I also think this is the right design, whatever this is a sitemap plugin. But robot.txt is spider friendly for sites that don't submit sitemaps. For documentation, it would be better to mention that robot.txt needs to be added to the publish folder.

Zhengqbbb avatar Jan 22 '22 08:01 Zhengqbbb

And for 1, you should set priority in frontmatter.sitemap.priority and it's injected in the speard operator I think. Is this option problematic to you?

  • But you can see that it is not mentioned in the English document, but mentioned in the one asked in Chinese.
  • I think the significance of this option item is that for md files that do not declare formatter on normal pages, this is a unified source of priority. After all, everyone is not very willing to think about the priority of this page.

Zhengqbbb avatar Jan 22 '22 09:01 Zhengqbbb

I also think this is the right design, whatever this is a sitemap plugin. But robot.txt is spider friendly for sites that don't submit sitemaps. For documentation, it would be better to mention that robot.txt needs to be added to the publish folder.

The missing option in docs is added.

Mister-Hope avatar Jan 31 '22 09:01 Mister-Hope

And for 1, you should set priority in frontmatter.sitemap.priority and it's injected in the speard operator I think. Is this option problematic to you?

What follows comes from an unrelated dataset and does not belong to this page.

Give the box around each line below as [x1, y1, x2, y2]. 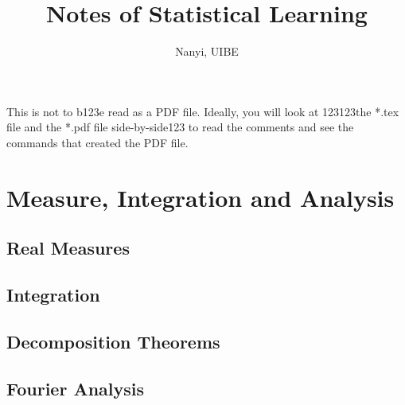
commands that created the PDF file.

  • But you can see that it is not mentioned in the English document, but mentioned in the one asked in Chinese.
  • I think the significance of this option item is that for md files that do not declare formatter on normal pages, this is a unified source of priority. After all, everyone is not very willing to think about the priority of this page.

A description is added

Mister-Hope avatar Jan 31 '22 09:01 Mister-Hope

@meteorlxy Could you have another check?

Mister-Hope avatar Jan 31 '22 09:01 Mister-Hope

Looking forward to the sitemap plugin!

Jelledb avatar Feb 09 '22 08:02 Jelledb

I can confirm the sitemap plugin is working fine, pulled the code from the PR in as a "vendored" dependency and it works great for our site.

JohannesRudolph avatar Feb 28 '22 13:02 JohannesRudolph

@meteorlxy 👀大哥有空审一下吧,不要摸鱼了🤣

(For the rest, free to ignore this, I can't catch up a translation in English for 摸鱼)

Mister-Hope avatar Mar 03 '22 15:03 Mister-Hope